[Opening Input material section]
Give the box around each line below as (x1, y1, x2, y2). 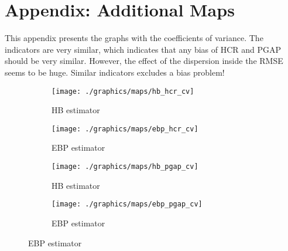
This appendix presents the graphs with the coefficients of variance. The (5, 32, 263, 44)
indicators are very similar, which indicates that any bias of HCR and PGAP (5, 43, 282, 55)
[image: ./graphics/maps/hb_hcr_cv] (52, 87, 194, 96)
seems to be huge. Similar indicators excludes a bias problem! (5, 66, 225, 78)
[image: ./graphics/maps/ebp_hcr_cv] (52, 124, 198, 133)
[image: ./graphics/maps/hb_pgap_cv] (52, 162, 198, 171)
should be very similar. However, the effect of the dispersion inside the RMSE (5, 55, 283, 67)
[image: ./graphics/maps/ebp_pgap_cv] (52, 200, 203, 209)
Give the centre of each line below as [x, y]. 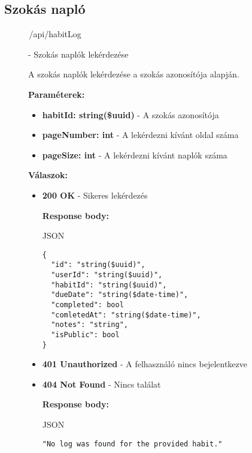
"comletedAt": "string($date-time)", [126, 315]
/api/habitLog [55, 34]
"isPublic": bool [85, 334]
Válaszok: [48, 175]
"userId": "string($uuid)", [107, 275]
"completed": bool [87, 305]
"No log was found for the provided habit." [132, 444]
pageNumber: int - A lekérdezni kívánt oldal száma [140, 135]
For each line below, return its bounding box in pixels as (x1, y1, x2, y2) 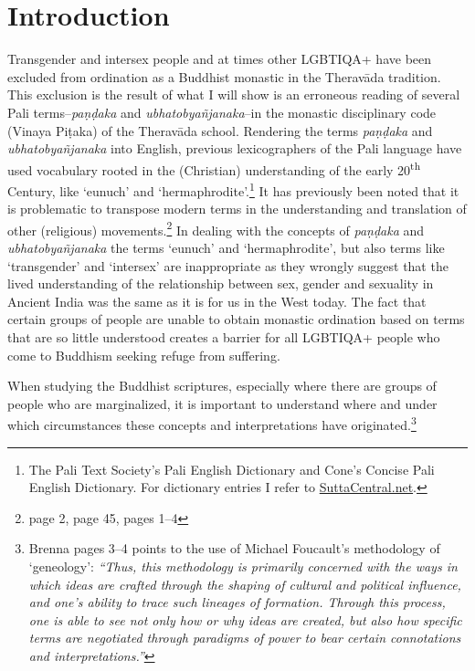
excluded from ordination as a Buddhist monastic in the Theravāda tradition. (7, 67, 441, 86)
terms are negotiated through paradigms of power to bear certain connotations (28, 628, 461, 647)
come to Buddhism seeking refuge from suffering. (7, 345, 280, 364)
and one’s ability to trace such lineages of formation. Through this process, (28, 592, 446, 612)
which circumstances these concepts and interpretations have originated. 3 (7, 413, 417, 435)
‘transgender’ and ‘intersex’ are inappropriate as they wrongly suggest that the (7, 256, 449, 275)
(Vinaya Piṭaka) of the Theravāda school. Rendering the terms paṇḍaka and (7, 121, 433, 140)
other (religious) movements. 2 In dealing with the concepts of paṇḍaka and (7, 217, 425, 239)
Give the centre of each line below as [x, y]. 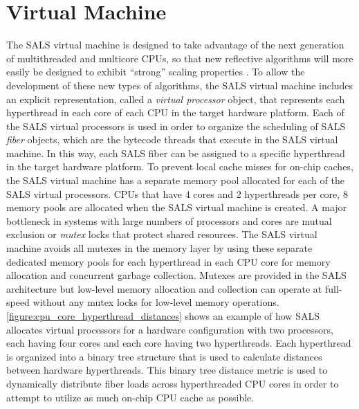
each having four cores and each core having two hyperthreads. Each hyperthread [179, 343]
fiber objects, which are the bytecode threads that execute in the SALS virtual [172, 139]
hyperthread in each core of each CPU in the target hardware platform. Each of [175, 112]
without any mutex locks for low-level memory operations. [156, 302]
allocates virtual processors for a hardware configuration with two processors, [170, 329]
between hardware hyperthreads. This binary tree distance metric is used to [167, 370]
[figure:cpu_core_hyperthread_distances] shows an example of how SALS [163, 316]
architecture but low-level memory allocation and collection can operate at [164, 288]
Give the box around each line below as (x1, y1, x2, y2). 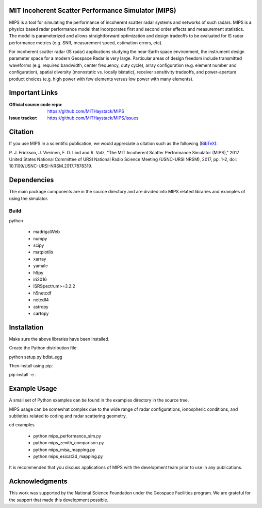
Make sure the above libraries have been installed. (9, 336, 110, 342)
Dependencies (9, 176, 54, 184)
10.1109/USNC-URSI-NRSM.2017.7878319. (9, 163, 92, 169)
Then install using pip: (9, 363, 53, 368)
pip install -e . (9, 372, 36, 378)
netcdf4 (33, 297, 49, 303)
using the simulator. (9, 195, 49, 201)
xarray (33, 256, 46, 262)
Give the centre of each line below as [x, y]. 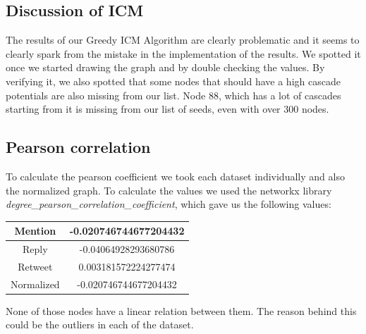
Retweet [35, 266]
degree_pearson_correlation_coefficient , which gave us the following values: [169, 204]
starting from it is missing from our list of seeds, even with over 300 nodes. [167, 109]
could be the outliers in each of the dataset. [100, 324]
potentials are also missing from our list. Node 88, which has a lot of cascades [173, 95]
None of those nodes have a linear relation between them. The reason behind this [181, 310]
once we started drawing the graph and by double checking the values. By [165, 67]
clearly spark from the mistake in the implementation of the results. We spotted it [183, 53]
[Closing Input material section]
◆ Exercise brief ◆
Return all of the material precisely as written. No picture belongs in it.

◆ Result below ◆
Give the box around each line below as (x1, y1, x2, y2). 
This appendix presents the graphs with the coefficients of variance. The (5, 32, 263, 44)
indicators are very similar, which indicates that any bias of HCR and PGAP (5, 43, 282, 55)
[image: ./graphics/maps/hb_hcr_cv] (52, 87, 194, 96)
seems to be huge. Similar indicators excludes a bias problem! (5, 66, 225, 78)
[image: ./graphics/maps/ebp_hcr_cv] (52, 124, 198, 133)
[image: ./graphics/maps/hb_pgap_cv] (52, 162, 198, 171)
should be very similar. However, the effect of the dispersion inside the RMSE (5, 55, 283, 67)
[image: ./graphics/maps/ebp_pgap_cv] (52, 200, 203, 209)
Give the centre of each line below as [x, y]. 
"comletedAt": "string($date-time)", [126, 315]
/api/habitLog [55, 34]
"isPublic": bool [85, 334]
Válaszok: [48, 175]
"userId": "string($uuid)", [107, 275]
"completed": bool [87, 305]
"No log was found for the provided habit." [132, 444]
pageNumber: int - A lekérdezni kívánt oldal száma [140, 135]
For each line below, return its bounding box in pixels as (x1, y1, x2, y2) 
excluded from ordination as a Buddhist monastic in the Theravāda tradition. (7, 67, 441, 86)
terms are negotiated through paradigms of power to bear certain connotations (28, 628, 461, 647)
come to Buddhism seeking refuge from suffering. (7, 345, 280, 364)
and one’s ability to trace such lineages of formation. Through this process, (28, 592, 446, 612)
which circumstances these concepts and interpretations have originated. 3 (7, 413, 417, 435)
‘transgender’ and ‘intersex’ are inappropriate as they wrongly suggest that the (7, 256, 449, 275)
(Vinaya Piṭaka) of the Theravāda school. Rendering the terms paṇḍaka and (7, 121, 433, 140)
other (religious) movements. 2 In dealing with the concepts of paṇḍaka and (7, 217, 425, 239)
Give the centre of each line below as [x, y]. 
each having four cores and each core having two hyperthreads. Each hyperthread [179, 343]
fiber objects, which are the bytecode threads that execute in the SALS virtual [172, 139]
hyperthread in each core of each CPU in the target hardware platform. Each of [175, 112]
without any mutex locks for low-level memory operations. [156, 302]
allocates virtual processors for a hardware configuration with two processors, [170, 329]
between hardware hyperthreads. This binary tree distance metric is used to [167, 370]
[figure:cpu_core_hyperthread_distances] shows an example of how SALS [163, 316]
architecture but low-level memory allocation and collection can operate at [164, 288]
Give the box around each line below as (x1, y1, x2, y2). 
Make sure the above libraries have been installed. (9, 336, 110, 342)
Dependencies (9, 176, 54, 184)
10.1109/USNC-URSI-NRSM.2017.7878319. (9, 163, 92, 169)
Then install using pip: (9, 363, 53, 368)
pip install -e . (9, 372, 36, 378)
netcdf4 (33, 297, 49, 303)
using the simulator. (9, 195, 49, 201)
xarray (33, 256, 46, 262)
Give the centre of each line below as [x, y]. 
Retweet [35, 266]
degree_pearson_correlation_coefficient , which gave us the following values: [169, 204]
starting from it is missing from our list of seeds, even with over 300 nodes. [167, 109]
could be the outliers in each of the dataset. [100, 324]
potentials are also missing from our list. Node 88, which has a lot of cascades [173, 95]
None of those nodes have a linear relation between them. The reason behind this [181, 310]
once we started drawing the graph and by double checking the values. By [165, 67]
clearly spark from the mistake in the implementation of the results. We spotted it [183, 53]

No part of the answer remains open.